__Required action__. What you should give back is a precise copy of the lines below from the one containing "tag. The following" through the one containing "Como puede verse", with no pictures.

Start of Data listing

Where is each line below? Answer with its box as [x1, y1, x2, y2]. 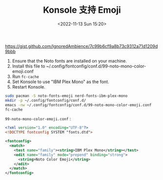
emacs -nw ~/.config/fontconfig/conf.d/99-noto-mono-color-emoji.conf [5, 102, 152, 108]
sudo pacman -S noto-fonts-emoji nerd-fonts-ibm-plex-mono [5, 93, 128, 98]
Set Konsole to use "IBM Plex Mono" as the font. [12, 79, 109, 85]
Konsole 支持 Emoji [43, 4, 121, 16]
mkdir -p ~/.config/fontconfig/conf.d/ [5, 98, 86, 103]
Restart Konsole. [12, 84, 45, 90]
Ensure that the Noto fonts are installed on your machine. [12, 58, 127, 64]
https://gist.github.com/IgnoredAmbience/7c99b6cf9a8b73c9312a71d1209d [5, 43, 158, 49]
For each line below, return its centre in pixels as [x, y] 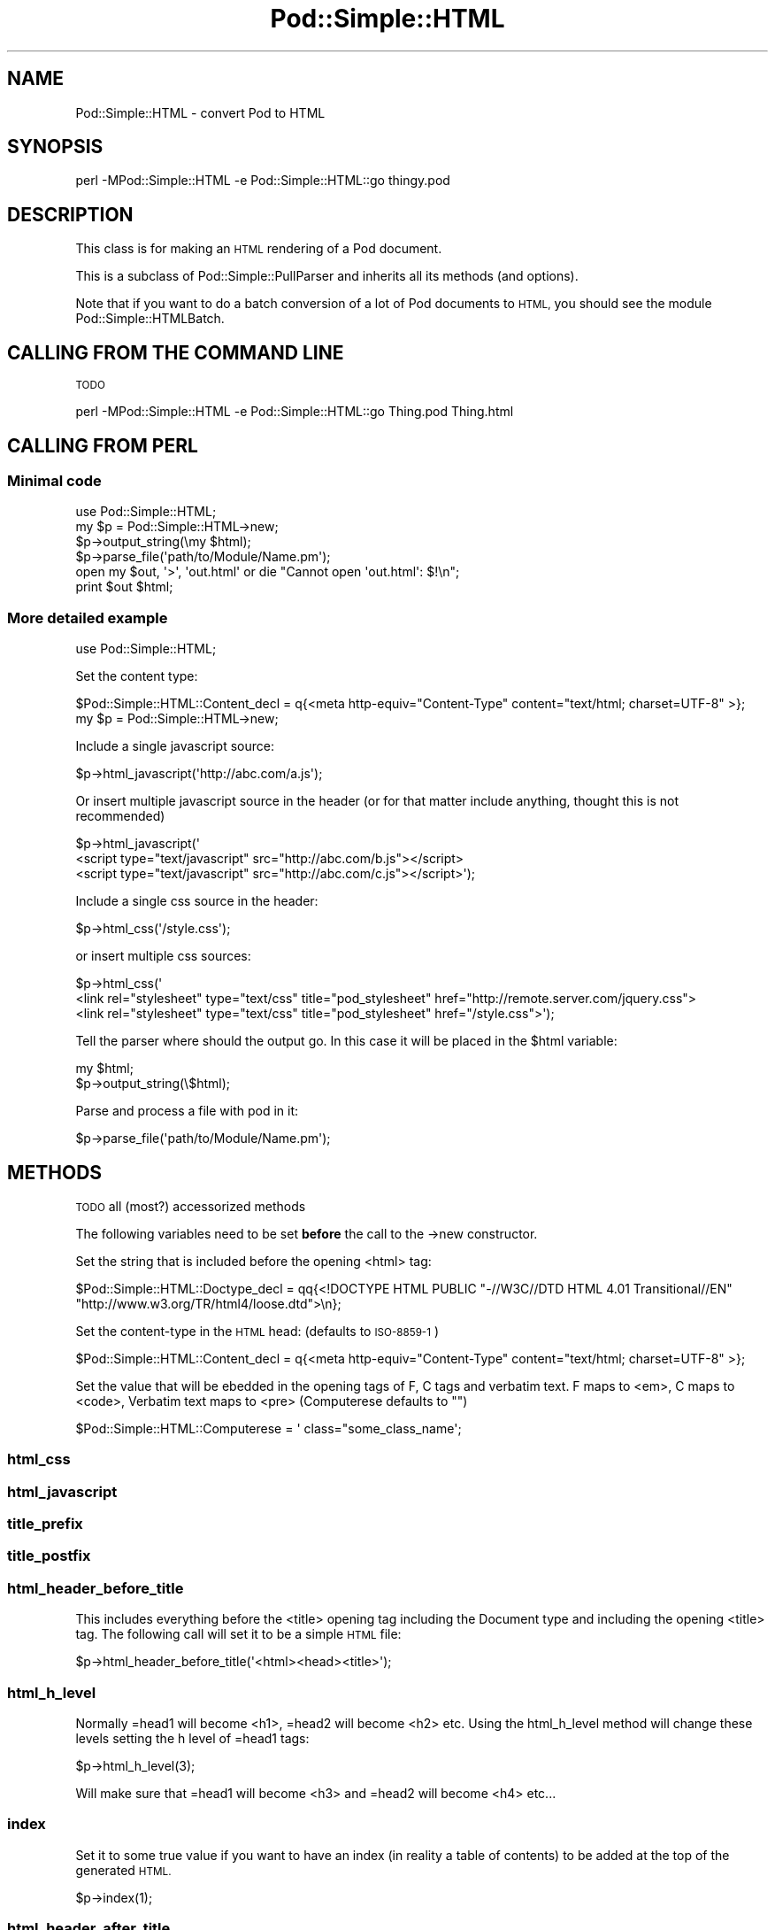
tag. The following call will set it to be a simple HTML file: [238, 1634]
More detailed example [88, 618]
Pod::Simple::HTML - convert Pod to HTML [200, 112]
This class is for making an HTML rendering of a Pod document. [259, 249]
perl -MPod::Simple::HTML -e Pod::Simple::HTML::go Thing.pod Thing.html [295, 412]
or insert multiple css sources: [163, 956]
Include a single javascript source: [175, 746]
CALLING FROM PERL [103, 445]
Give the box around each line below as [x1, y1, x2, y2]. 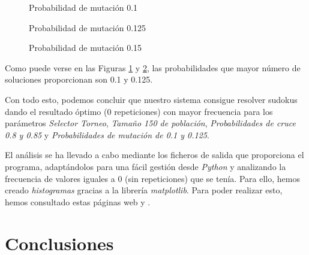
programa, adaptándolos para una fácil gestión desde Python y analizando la [5, 160, 286, 172]
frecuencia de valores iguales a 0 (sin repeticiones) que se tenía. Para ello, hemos [5, 172, 300, 184]
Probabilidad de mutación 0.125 [29, 21, 146, 34]
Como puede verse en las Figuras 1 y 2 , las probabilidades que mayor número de [5, 61, 301, 74]
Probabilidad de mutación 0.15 [29, 41, 142, 54]
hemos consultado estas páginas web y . [5, 195, 151, 208]
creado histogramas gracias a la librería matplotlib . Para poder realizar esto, [5, 184, 283, 196]
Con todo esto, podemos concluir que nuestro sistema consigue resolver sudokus [5, 93, 298, 105]
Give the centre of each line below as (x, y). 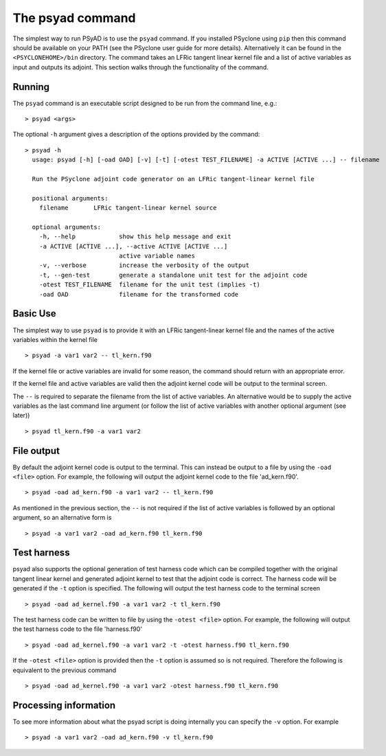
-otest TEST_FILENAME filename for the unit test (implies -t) (149, 285)
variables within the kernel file (55, 339)
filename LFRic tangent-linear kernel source (128, 208)
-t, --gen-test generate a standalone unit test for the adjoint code (173, 275)
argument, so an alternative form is (62, 518)
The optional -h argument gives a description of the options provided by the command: (136, 135)
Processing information (64, 705)
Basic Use (34, 313)
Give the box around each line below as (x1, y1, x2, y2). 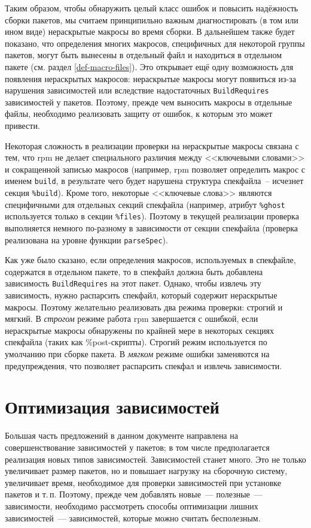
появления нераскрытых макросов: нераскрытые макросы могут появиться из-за (5, 72, 296, 85)
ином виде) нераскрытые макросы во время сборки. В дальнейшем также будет (5, 25, 295, 38)
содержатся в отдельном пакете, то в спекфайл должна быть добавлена (5, 265, 263, 277)
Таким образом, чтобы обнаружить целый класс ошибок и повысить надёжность (5, 2, 298, 14)
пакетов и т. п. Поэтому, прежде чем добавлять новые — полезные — (5, 488, 263, 500)
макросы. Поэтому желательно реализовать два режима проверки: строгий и (5, 300, 283, 313)
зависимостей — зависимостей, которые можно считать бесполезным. (5, 511, 261, 524)
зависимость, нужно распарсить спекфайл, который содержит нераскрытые (5, 289, 278, 301)
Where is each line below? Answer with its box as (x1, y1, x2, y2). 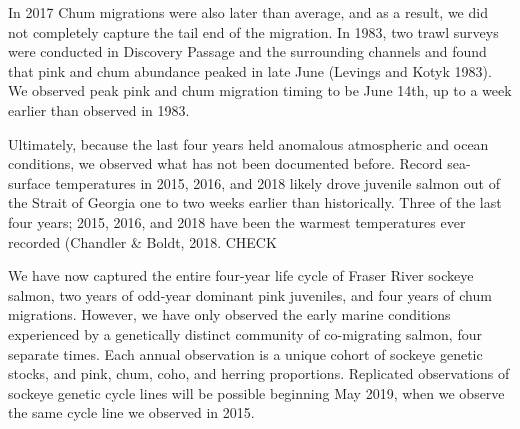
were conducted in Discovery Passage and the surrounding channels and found (8, 41, 487, 62)
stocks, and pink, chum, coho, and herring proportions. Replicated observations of (8, 363, 510, 384)
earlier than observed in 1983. (8, 99, 190, 120)
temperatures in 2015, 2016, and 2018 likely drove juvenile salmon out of (55, 172, 500, 193)
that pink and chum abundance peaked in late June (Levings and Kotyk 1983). (8, 60, 492, 81)
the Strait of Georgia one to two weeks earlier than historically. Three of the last (8, 192, 502, 213)
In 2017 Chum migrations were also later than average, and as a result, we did (8, 2, 488, 22)
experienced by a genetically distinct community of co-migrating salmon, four (8, 323, 482, 344)
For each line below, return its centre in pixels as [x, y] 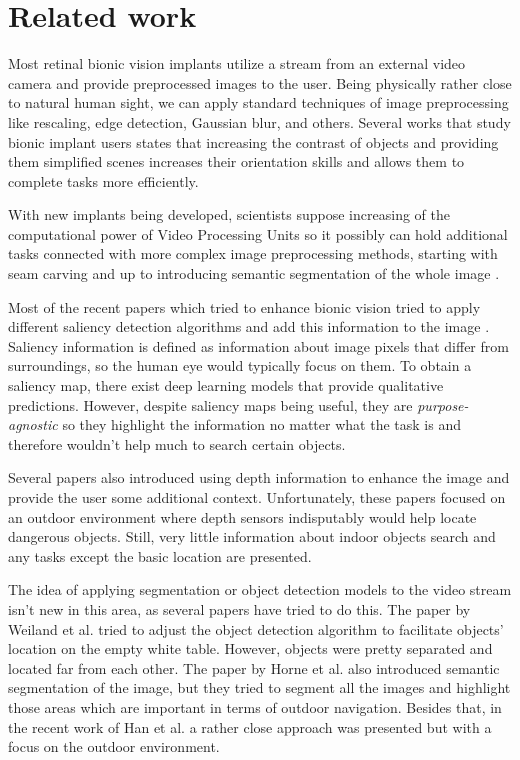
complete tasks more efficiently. [103, 180]
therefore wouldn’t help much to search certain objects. [177, 443]
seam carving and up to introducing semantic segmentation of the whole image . [254, 273]
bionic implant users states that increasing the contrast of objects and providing [253, 141]
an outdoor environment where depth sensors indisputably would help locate [242, 516]
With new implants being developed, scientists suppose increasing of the [229, 214]
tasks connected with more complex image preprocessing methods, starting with [253, 253]
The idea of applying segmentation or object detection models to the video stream [260, 589]
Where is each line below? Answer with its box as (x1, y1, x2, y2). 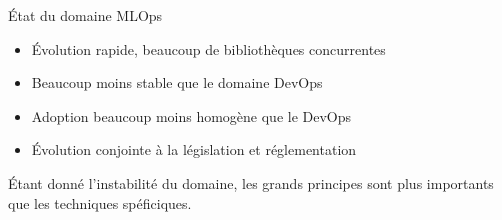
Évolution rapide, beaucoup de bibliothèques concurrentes (31, 38, 386, 59)
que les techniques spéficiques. (8, 192, 192, 213)
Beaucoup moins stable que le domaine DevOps (31, 72, 323, 93)
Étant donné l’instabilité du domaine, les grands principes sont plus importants (8, 172, 494, 193)
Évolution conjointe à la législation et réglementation (31, 139, 357, 160)
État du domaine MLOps (8, 5, 163, 25)
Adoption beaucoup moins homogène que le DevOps (31, 105, 352, 126)

End of Data listing

__The answer__.
tag. The following call will set it to be a simple HTML file: [238, 1634]
More detailed example [88, 618]
Pod::Simple::HTML - convert Pod to HTML [200, 112]
This class is for making an HTML rendering of a Pod document. [259, 249]
perl -MPod::Simple::HTML -e Pod::Simple::HTML::go Thing.pod Thing.html [295, 412]
or insert multiple css sources: [163, 956]
Include a single javascript source: [175, 746]
CALLING FROM PERL [103, 445]
Give the box around each line below as [x1, y1, x2, y2]. 
programa, adaptándolos para una fácil gestión desde Python y analizando la [5, 160, 286, 172]
frecuencia de valores iguales a 0 (sin repeticiones) que se tenía. Para ello, hemos [5, 172, 300, 184]
Probabilidad de mutación 0.125 [29, 21, 146, 34]
Como puede verse en las Figuras 1 y 2 , las probabilidades que mayor número de [5, 61, 301, 74]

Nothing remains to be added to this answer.